Itu... hawa Yin murni, batin Su Yue, jantungnya berdetak sedikit lebih cepat. Hawa dingin yang persis sama dengan racun yang dikeluarkan Senior misterius semalam, namun dalam skala yang sangat kecil. Bagaimana bisa Wang Hao terkena serangan ini?
Mata tajam Su Yue langsung menyapu sekeliling Wang Hao. Tatapannya berhenti pada punggung seorang pelayan berbaju abu-abu lusuh yang sedang berjalan tertatih-tatih menjauhi kerumunan sambil memanggul nampan.
Su Yue mengerutkan keningnya. Pelayan kurus itu lagi. Ini kedua kalinya ia merasa ada kejanggalan kecil di dekat pelayan tersebut. Namun, tak peduli seberapa keras ia mencoba memindai, Su Yue tidak merasakan setitik pun riak Qi dari tubuh Lin Ye.

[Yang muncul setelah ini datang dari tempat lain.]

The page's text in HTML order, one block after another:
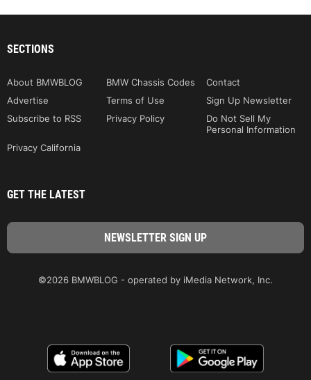
SECTIONS
About BMWBLOG BMW Chassis Codes
Contact
Advertise
Terms of Use
Sign Up Newsletter
Subscribe to RSS
Privacy Policy
Do Not Sell My
Personal Information
Privacy California
GET THE LATEST
©2026 BMWBLOG - operated by iMedia Network, Inc.
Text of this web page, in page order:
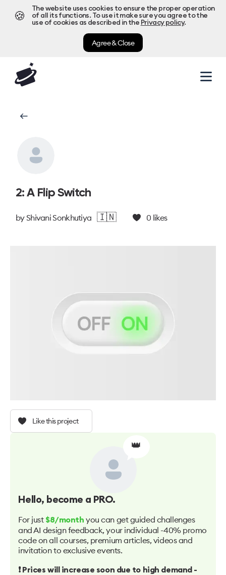
🍪
The website uses cookies to ensure the proper operation
of all its functions. To use it make sure you agree to the
use of cookies as described in the Privacy policy.
Agree & Close
2: A Flip Switch
byShivani Sonkhutiya 🇮🇳 0 likes
Like this project
👑
Hello, become a PRO.
For just $8/month you can get guided challenges
and AI design feedback, your individual -40% promo
code on all courses, premium articles, videos and
invitation to exclusive events.
❗️ Prices will increase soon due to high demand -

"Mungkinkah Senior itu sebenarnya sedang mengawasi dari bayang-bayang di sekitar alun-alun ini? Dan dia menghukum Wang Hao karena alasan tertentu?" gumam Su Yue pelan. Kesimpulan itu terasa jauh lebih masuk akal bagi pikiran seorang kultivator daripada mempercayai seorang pelayan tanpa meridian yang melakukannya.
Di kejauhan, Lin Ye berjalan menuju dapur sekte. Senyum tipis masih tersisa di wajahnya. Hari ini, ia berhasil menanamkan benih teror di hati Wang Hao dan merusak sedikit fondasi kultivasi pemuda itu.
Namun, ia tahu ini baru permulaan. Dendamnya belum terbalaskan. Wang Hao hanya anjing kecil yang menyalak. Hutan sebenarnya masih menantinya, dan Kuali Penelan Bintang di Dantian-nya kembali berputar pelan, merasa lapar akan energi baru.